Operation Proposal: Thoughts from Episode Ten

I am so in love with Operation Proposal that it’s not even funny. My eyes often control my heart, so maybe it’s the pretty that’s blinded me, but seriously, I am head over heels. It’s not a drama that I’d really recommend without a disclaimer: Warning, patience needed. But I love it anyway.

The light, wistful tone is perfect for the premise. It’s a story about how a guy loses a girl over, and over, and over, but the drama never feels heavy or overdramatic. It’s fluff with some heft. And seriously, the earnestness just kills me, it’s so damn adorable. I blame it on the voiceovers. If Baek-ho were any less sincere, I’d have crossed over to Second Lead Camp at episode two.

And as much as I love this drama, I’ve had the thought multiple, multiple, multiple times – this premise is much better suited for a movie. I mean, a girl can only take so many facepalms at missed opportunities before something gets thrown at her very, very expensive laptop. But here’s where the sixteen episode justification comes in: this isn’t just a love story, it’s Baek-ho’s coming-of-age. Yes, he’s trying to win the girl, but ultimately, he’s bettering himself into a real man that doesn’t believe love is an entitlement. He’s making wiser decisions and widening his perspectives to become an adult that remembers the past without regrets.

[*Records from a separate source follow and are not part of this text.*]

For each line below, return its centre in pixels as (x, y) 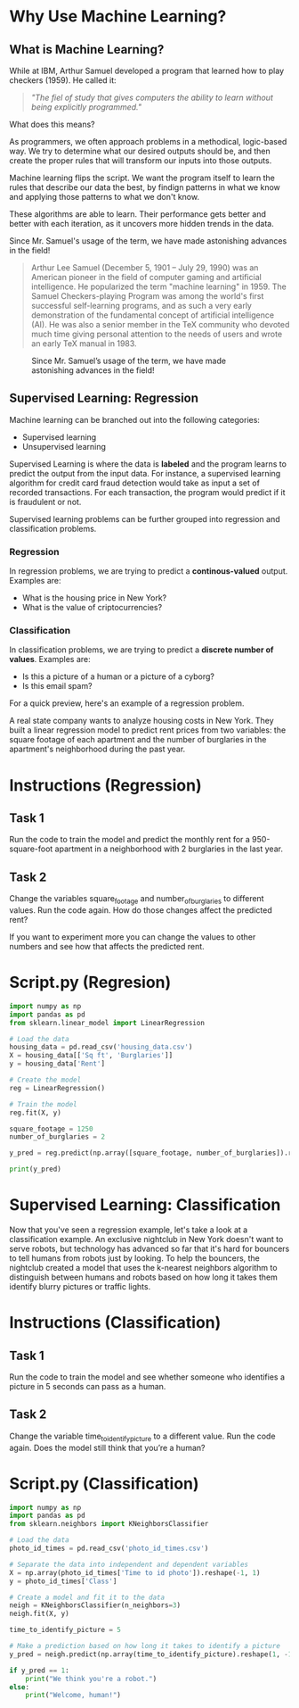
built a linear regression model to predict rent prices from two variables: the (148, 730)
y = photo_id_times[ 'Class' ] (63, 1581)
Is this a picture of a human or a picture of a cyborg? (118, 676)
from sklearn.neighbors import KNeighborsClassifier (109, 1524)
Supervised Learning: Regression (104, 398)
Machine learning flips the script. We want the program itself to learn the (142, 178)
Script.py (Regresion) (90, 983)
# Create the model (45, 1080)
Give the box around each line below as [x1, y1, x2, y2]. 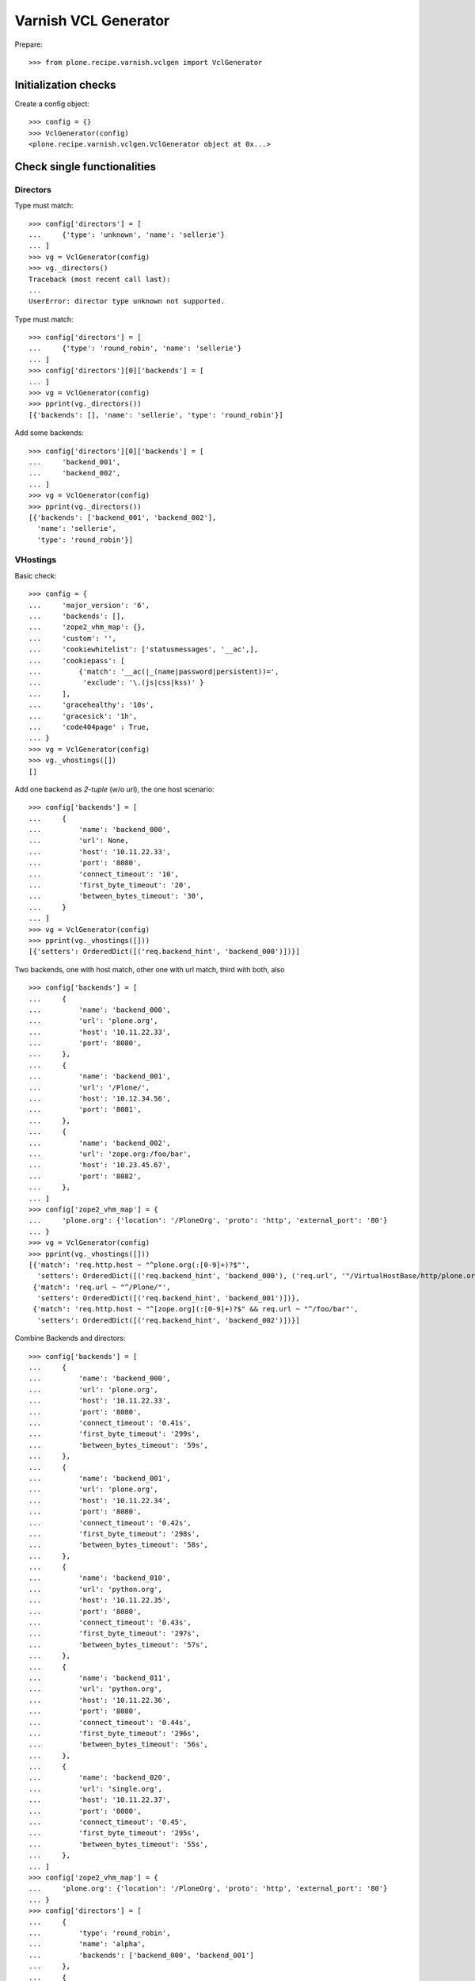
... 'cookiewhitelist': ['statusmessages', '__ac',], [28, 645, 259, 654]
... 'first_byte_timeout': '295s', [28, 1829, 200, 1838]
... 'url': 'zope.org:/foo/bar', [28, 1150, 192, 1158]
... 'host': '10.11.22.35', [28, 1596, 171, 1605]
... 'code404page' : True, [28, 722, 150, 731]
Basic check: [14, 571, 57, 580]
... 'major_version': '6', [28, 601, 150, 609]
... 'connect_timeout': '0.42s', [28, 1518, 192, 1527]

But he’s human, which means screw-ups and more blasts to the past. Now, at episode ten, we’re really starting to see some change: from the mopey man at the wedding to the proactive Casanova (Heh. As if.) that he’s slowly trying to become. It’s all part of the journey, and I feel like to truly know these characters, every single one, we need those sixteen episodes to really explore every facet of their growth.

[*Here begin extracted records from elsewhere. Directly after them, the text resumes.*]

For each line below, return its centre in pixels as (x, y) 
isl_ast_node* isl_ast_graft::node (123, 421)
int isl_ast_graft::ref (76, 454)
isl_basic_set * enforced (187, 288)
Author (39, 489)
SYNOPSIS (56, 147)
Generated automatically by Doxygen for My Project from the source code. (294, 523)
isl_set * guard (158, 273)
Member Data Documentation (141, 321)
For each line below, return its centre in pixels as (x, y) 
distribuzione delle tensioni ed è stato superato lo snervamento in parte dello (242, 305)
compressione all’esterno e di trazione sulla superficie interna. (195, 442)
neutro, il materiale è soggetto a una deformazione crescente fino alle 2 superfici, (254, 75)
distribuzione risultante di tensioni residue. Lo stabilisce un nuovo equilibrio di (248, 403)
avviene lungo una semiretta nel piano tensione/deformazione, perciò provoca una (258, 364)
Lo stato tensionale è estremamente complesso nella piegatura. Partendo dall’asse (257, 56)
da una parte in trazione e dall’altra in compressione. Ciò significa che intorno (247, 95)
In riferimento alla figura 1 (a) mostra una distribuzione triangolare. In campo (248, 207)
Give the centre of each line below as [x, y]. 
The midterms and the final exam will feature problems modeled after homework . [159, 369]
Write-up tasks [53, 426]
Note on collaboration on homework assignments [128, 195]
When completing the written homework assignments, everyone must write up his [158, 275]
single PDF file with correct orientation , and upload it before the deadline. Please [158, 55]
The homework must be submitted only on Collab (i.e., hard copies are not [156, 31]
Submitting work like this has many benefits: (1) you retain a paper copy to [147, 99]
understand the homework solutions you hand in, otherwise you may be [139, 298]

I’m also digging the Change Doesn’t Happen Overnight theme. It works in nicely with the Fate Likes to Fuck With You motif. So while it feels like the little changes in Baek Ho and Yi Seul’s relationship amount to nothing, the drama isn’t just spinning its wheels. There’s a thematic purpose to it. I mean, watching arrogant chaebol after chaebol become the perfect boyfriend overnight isn’t exactly pop culture imitating reality. These things take time, and I think the drama’s doing a really great job showing that.

Is this drama perfect? Hell, no. It wasn’t exactly written by rocket scientists, so the time travel mechanics are all screwy, and if you look too closely, the butterfly effect doesn’t exactly hold up. I mean, it’s not exactly a thinking drama. But I love the pacing, and damn, do these writers know how to leave cliffhangers that punch you in the gut (and then want to tear up scripts for their weak-ass payoffs). The camerawork is absolutely gorgeous with a soft focus that compliments the light tone of the drama.

The acting is spot on from everyone in the cast – especially the guest actors (even the cliche Dr. Stalker Bitch that appears in episode ten). Though the premise is being rehashed to death, the drama still feels fresh, and there’s organic character development across the board. I am onboard all the way, waiting at the edge of my seat for my next dose of sugary-sweetness. Because it’s nice to turn off my brain every once in a while.